Of course, it’s difficult to measure the success of any educational program. Teaching sometimes feels like standing next to the ocean, pitching stones into the water, waiting for them to float while watching them sink. Rather than trying for buoyant rocks, though, it’s more sensible to view teaching as the waves that ripple out from these rocks. There’s no telling how far the waves will travel and what shores they’ll reach. The success of the things we do might not appear until years later.

Recently, following a short, three-year wait, one wave of confirmation came rippling back to me. I ran into a student from the first time I taught “What Can Music Do,” in autumn 2020, at the height of the COVID-19 pandemic, when all my classes were online. Unprompted, she volunteered, “You know everyone from our class? We’re all still in touch with each other.” 

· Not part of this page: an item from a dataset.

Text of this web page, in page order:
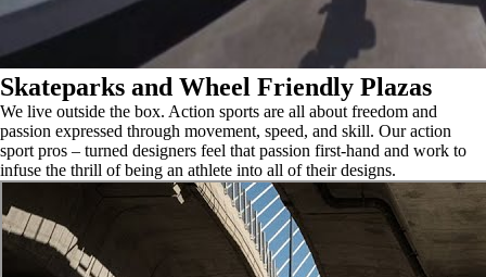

Rocks might not float on water, but, buoyed by this information, I was floating on air. It was an extremely diverse cohort of students: Black, white, Latinx, East Asian, South Asian, women and men, gay and straight students majoring in neuroscience, clarinet, biochemistry, voice, engineering, and musical composition for new media. Especially during a time when COVID-19 had marooned us all on our own private islands, it felt good to know that such a broad range of students could create this sense of belonging. 

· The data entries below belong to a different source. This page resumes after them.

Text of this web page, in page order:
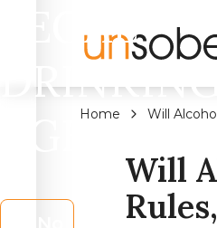
LEGAL
AGE?
Home Will
Will
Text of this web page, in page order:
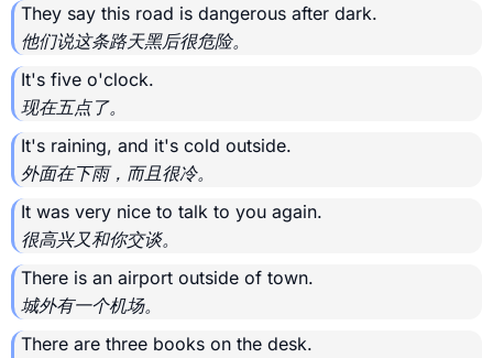
They say this road is dangerous after dark.
他们说这条路天黑后很危险。
It's five o'clock.
现在五点了。
It's raining, and it's cold outside.
外面在下雨，而且很冷。
It was very nice to talk to you again.
很高兴又和你交谈。
There is an airport outside of town.
城外有一个机场。
There are three books on the desk.

I began this essay comparing ways we dine to ways we learn, so I’ll end with another food analogy. Somewhat grandly, I like to think of the classes I teach as Hemingway thought of Paris: as moveable feasts. Over the course of their college careers and beyond, my students will no doubt forget more than they remember about the content of my classes. And especially with undergraduates, one never knows what they will become in the end and what knowledge will serve them and what won’t. For these reasons, I’m less invested in my students taking away ideas and information from my classes than habits and paradigms: how to write, how to read, how to talk, how to listen, how to ask questions, and how to answer them. Significantly, all of these actions involve interaction, and community becomes a by-product of learning. 

But community is not like a precipitate that simply falls out of a chemical reaction and just sits there, inert. It is an evolving organism that influences and is influenced by its individual members. When classmates become colleagues they help, remind, challenge, and encourage one another. The group hug is also group pressure and with community comes accountability. Students start to depend on and show up for each other. And because it has the longest shelf life and will not only serve students academically but also, going forward, socially, politically, and professionally, community is the main course in the moveable feast that I want students to carry away from my classes.


Daniel H. Foster is Chair and Associate Professor of Liberal Arts at Peabody Institute of the Johns Hopkins University.